Ordinal encoding is similar to label encoding, except there is an order to the encoding. The output encoding starts from 0 and ends at one less than the size of the categories. Let's look at an example containing employee grades such as G0, G1, G2, G3, and G4. These five grades can be encoded with ordinal integer values: 0, 1, 2, 3, 4.

In [53]:
# Import pandas and OrdinalEncoder
import pandas as pd
import numpy as np
from sklearn.preprocessing import OrdinalEncoder

# Load the data
data=pd.read_csv('employee.csv')

# Initialize OrdinalEncoder with order 
# the catagoriy must be of shape (n, x) where n is the number of features
cat = list(np.array(['G0','G1','G2','G3','G4']).reshape(1, 5))
order_encoder=OrdinalEncoder(categories=cat)
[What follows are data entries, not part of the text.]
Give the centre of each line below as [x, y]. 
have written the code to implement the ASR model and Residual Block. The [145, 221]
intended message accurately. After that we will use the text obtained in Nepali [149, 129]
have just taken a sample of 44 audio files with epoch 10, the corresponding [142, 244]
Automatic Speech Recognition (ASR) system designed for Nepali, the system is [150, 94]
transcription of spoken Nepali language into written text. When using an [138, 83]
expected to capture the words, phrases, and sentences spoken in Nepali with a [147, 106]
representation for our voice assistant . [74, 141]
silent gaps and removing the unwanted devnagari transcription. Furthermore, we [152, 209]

# fit and transform the grade 
# fit_transform expects a 2-D array as data to fit and transform, column: the number of features (in this case =1)
data['grade_encoded'] = order_encoder.fit_transform(data['grade'].to_numpy().reshape(-1, 1))

# Check top-5 records of the dataframe
data.head()

Unnamed: 0,name,age,income,gender,department,grade,performance_score,grade_encoded
0,Allen Smith,45.0,,,Operations,G3,723,3.0
1,S Kumar,,16000.0,F,Finance,G0,520,0.0
2,Jack Morgan,32.0,35000.0,M,Finance,G2,674,2.0
3,Ying Chin,45.0,65000.0,F,Sales,G3,556,3.0
4,Dheeraj Patel,30.0,42000.0,F,Operations,G2,711,2.0


## Feature Scaling

In real life, most features (column attributes) have different ranges, magnitudes, and units, such as age being between 0-200 and salary being 0 to thousands or millions. From a data analyst or data scientist's point of view, how can we compare these features when they are on different scales? High-magnitude features will weigh more on machine learning models than lower magnitude features. Thankfully, feature scaling or feature normalization can solve such issues.
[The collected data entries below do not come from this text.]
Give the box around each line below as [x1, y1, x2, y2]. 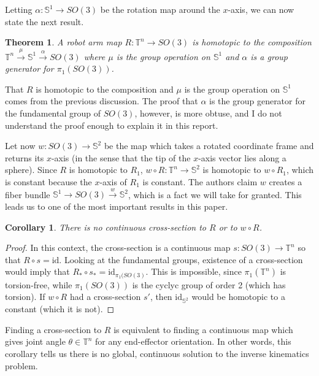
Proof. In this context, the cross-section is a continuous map [5, 241, 231, 254]
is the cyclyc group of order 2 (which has [132, 278, 286, 291]
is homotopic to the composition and [36, 82, 174, 95]
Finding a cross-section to [5, 323, 102, 336]
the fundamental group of [5, 106, 101, 119]
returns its [5, 151, 44, 164]
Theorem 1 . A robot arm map [5, 36, 122, 48]
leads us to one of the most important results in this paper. [5, 199, 228, 212]

* Feature scaling brings all the features to the same level of magnitude.

Below is the list of algorithms which get highly impacted by the differing scale of features:

* K-Nearest Neighbours and K-Means algorithm which uses Euclidean distance as a measure
* If you are using gradient descent-based optimization in algorithms like logistics regression, neural network, SVM, perceptron etc. we should bring the features on the same scale else some weights will get updated faster when compared to others.
* In the case of principal component analysis, kernel principal component analysis and linear discriminant analysis as these algorithms intent on finding the direction of maximum variance; you must pass features with similar scales otherwise the algorithm will put much more emphasis on features with the higher measurement as compared to ones with smaller scales.


### Standard Scaling or Z-Score Normalization

Z-score normalization refers to the process of normalizing every value in a dataset such that the mean of all of the values is 0 and the standard deviation is 1.
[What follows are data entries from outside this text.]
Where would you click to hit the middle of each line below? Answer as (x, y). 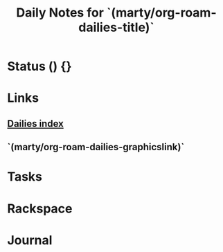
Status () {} (39, 66)
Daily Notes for (60, 13)
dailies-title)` (116, 27)
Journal (30, 240)
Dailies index (35, 124)
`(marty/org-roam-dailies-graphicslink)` (96, 147)
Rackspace (40, 208)

We use the following formula to perform a z-score normalization on every value in a dataset:

New value = (x – μ) / σ

where:

x: Original value

μ: Mean of data

σ: Standard deviation of data

In [55]:
# Import StandardScaler(or z-score normalization) 
from sklearn.preprocessing import StandardScaler 
  
# Initialize the StandardScaler 
scaler = StandardScaler() 
  
# To scale data 
# reshape(-1, 1): 
# -1 in reshape function is used when you don't know or don't want to explicitly tell the dimension of that axis.
scaler.fit(data['performance_score'].values.reshape(-1,1))  
data['performance_std_scaler']=scaler.transform(data['performance_score'].values.reshape(-1,1))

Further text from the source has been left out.